98C5FDF3-0DB1-4A2F-8E99-F0EFFB453B0B.jpeg

Tensor parallelism is a technique that partitions model weights across multiple devices to reduce memory load. 1D tensor parallelism splits each layer of a model into smaller chunks along one dimension and distributes them among different devices. For example, a linear layer Y = XA can be split into column-parallel or row-parallel fashion. Column-parallel splits A into [A1 A2] and computes Y_i = XA_i on each device. Row-parallel splits B into [B1; \;B2] and computes Z = [Y1\;Y2][B1; \;B2] using an all-reduce operation. Megatron-LM uses 1D tensor parallelism to train large-scale language models with billions of parameters on GPU clusters.

Usage#

Use ParallelMode.TENSOR_1D as a parameter of tensor_parallel_mode. Model weight should be divisible by tp_size.

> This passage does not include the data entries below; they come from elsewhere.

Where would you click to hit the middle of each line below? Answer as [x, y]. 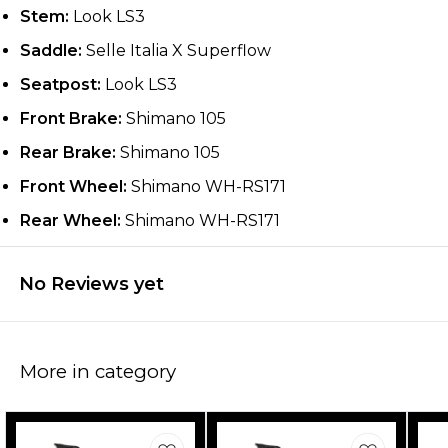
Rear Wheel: [70, 221]
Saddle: [51, 51]
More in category [98, 372]
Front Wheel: [73, 187]
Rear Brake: [68, 153]
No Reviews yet [91, 284]
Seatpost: [60, 85]
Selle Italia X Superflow [176, 51]
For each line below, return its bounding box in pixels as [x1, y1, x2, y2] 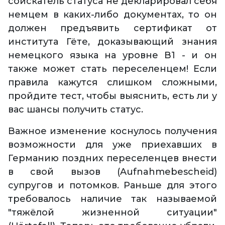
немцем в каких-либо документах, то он [8, 9, 217, 21]
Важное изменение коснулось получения [8, 126, 217, 137]
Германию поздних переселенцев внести [8, 153, 217, 164]
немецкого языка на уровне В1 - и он [8, 50, 217, 61]
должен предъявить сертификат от [8, 23, 217, 34]
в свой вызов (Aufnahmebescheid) [8, 166, 217, 178]
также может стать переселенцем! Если [8, 63, 217, 75]
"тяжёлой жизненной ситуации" [8, 207, 217, 218]
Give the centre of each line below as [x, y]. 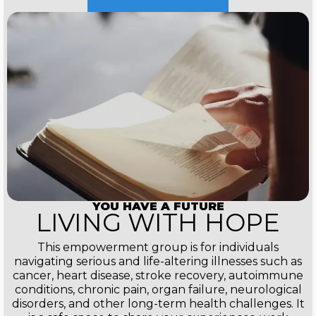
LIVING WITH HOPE [158, 222]
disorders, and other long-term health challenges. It [158, 303]
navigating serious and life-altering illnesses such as [158, 261]
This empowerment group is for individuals [158, 247]
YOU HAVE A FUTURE [158, 206]
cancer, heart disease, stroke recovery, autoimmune [158, 275]
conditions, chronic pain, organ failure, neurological [158, 289]
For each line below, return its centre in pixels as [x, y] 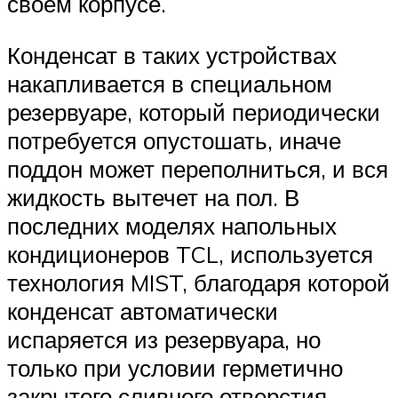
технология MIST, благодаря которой [199, 283]
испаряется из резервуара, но [164, 340]
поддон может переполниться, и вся [198, 169]
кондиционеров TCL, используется [190, 255]
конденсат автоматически [143, 311]
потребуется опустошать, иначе [174, 141]
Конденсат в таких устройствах [172, 56]
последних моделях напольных [172, 226]
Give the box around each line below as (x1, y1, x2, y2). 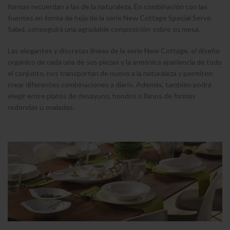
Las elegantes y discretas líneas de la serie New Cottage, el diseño (8, 46, 220, 55)
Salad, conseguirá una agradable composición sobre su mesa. (8, 25, 200, 34)
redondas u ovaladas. (8, 103, 74, 112)
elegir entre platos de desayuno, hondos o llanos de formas (8, 91, 196, 101)
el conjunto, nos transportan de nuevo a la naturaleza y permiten (8, 69, 213, 78)
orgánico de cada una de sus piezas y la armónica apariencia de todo (8, 57, 222, 67)
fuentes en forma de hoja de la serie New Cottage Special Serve (8, 13, 211, 23)
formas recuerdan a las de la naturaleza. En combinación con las (8, 2, 207, 11)
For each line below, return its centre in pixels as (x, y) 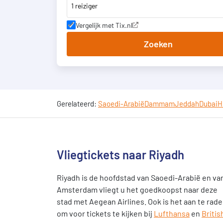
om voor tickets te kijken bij (105, 213)
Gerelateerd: (77, 104)
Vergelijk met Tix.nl (104, 25)
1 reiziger (84, 5)
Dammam (160, 104)
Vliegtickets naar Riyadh (120, 155)
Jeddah (187, 104)
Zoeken (158, 44)
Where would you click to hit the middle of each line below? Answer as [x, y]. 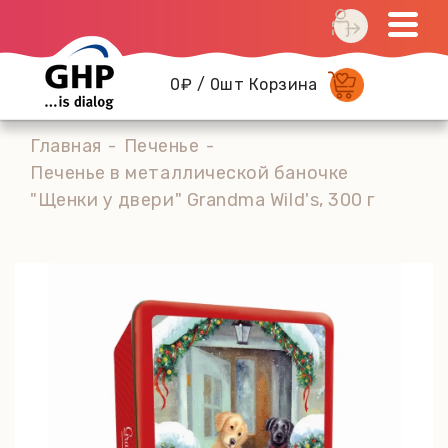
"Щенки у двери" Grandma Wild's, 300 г [202, 200]
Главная [66, 146]
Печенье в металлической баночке [189, 173]
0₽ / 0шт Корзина [244, 84]

# model = defined in section 2.2

from oslo import ParallelContext, ParallelMode
from oslo.torch.nn.parallel import TensorParallel

tp_size = 4
tp_depth = 1

parallel_context = ParallelContext.from_torch(
    data_parallel_size=1,
    pipeline_parallel_size=1,
    tensor_parallel_size=tp_size,
    tensor_parallel_mode=ParallelMode.TENSOR_1D,
)
model = TensorParallel(model, parallel_context)
oslo.ready(model, parallel_context)